• _Your objective_
Go through the data and count the lines holding the string "Sonja". Write only the number.

• _The data_
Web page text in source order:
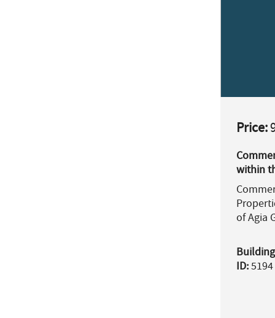
Price:
within
of Agia
ID:5194
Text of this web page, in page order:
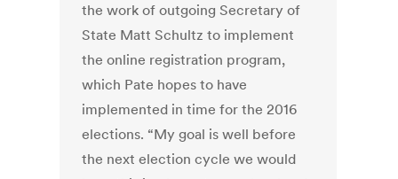
the work of outgoing Secretary of
State Matt Schultz to implement
the online registration program,
which Pate hopes to have
implemented in time for the 2016
elections. “My goal is well before
the next election cycle we would
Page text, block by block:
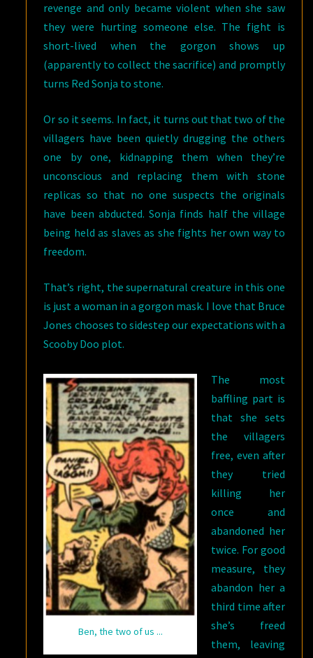
revenge and only became violent when she saw
they were hurting someone else. The fight is
short-lived when the gorgon shows up
(apparently to collect the sacrifice) and promptly
turns Red Sonja to stone.
Or so it seems. In fact, it turns out that two of the
villagers have been quietly drugging the others
one by one, kidnapping them when they’re
unconscious and replacing them with stone
replicas so that no one suspects the originals
have been abducted. Sonja finds half the village
being held as slaves as she fights her own way to
freedom.
That’s right, the supernatural creature in this one
is just a woman in a gorgon mask. I love that Bruce
Jones chooses to sidestep our expectations with a
Scooby Doo plot.
Ben, the two of us ...
The most
baffling part is
that she sets
the villagers
free, even after
they tried
killing her
once and
abandoned her
twice. For good
measure, they
abandon her a
third time after
she’s freed
them, leaving
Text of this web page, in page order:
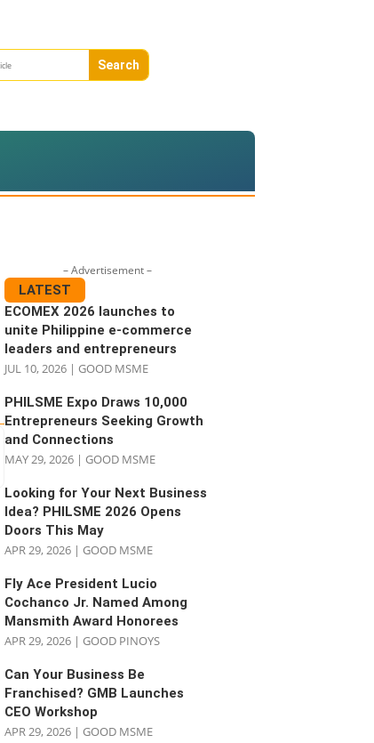
– Advertisement –
LATEST
ECOMEX 2026 launches to
unite Philippine e-commerce
leaders and entrepreneurs
JUL 10, 2026 |GOOD MSME
PHILSME Expo Draws 10,000
Entrepreneurs Seeking Growth
and Connections
MAY 29, 2026 |GOOD MSME
Looking for Your Next Business
Idea? PHILSME 2026 Opens
Doors This May
APR 29, 2026 |GOOD MSME
Fly Ace President Lucio
Cochanco Jr. Named Among
Mansmith Award Honorees
APR 29, 2026 |GOOD PINOYS
Can Your Business Be
Franchised? GMB Launches
CEO Workshop
APR 29, 2026 |GOOD MSME
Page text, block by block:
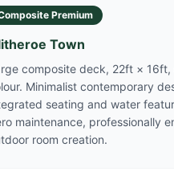
Premium
Town
composite deck, 22ft × 16ft,
Minimalist contemporary
seating and water
maintenance, professionally
room creation.
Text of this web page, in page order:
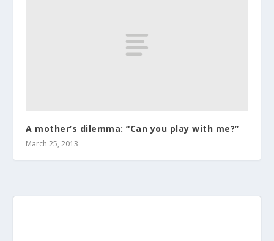
A mother’s dilemma: “Can you play with me?”
March 25, 2013

• _Response area_
2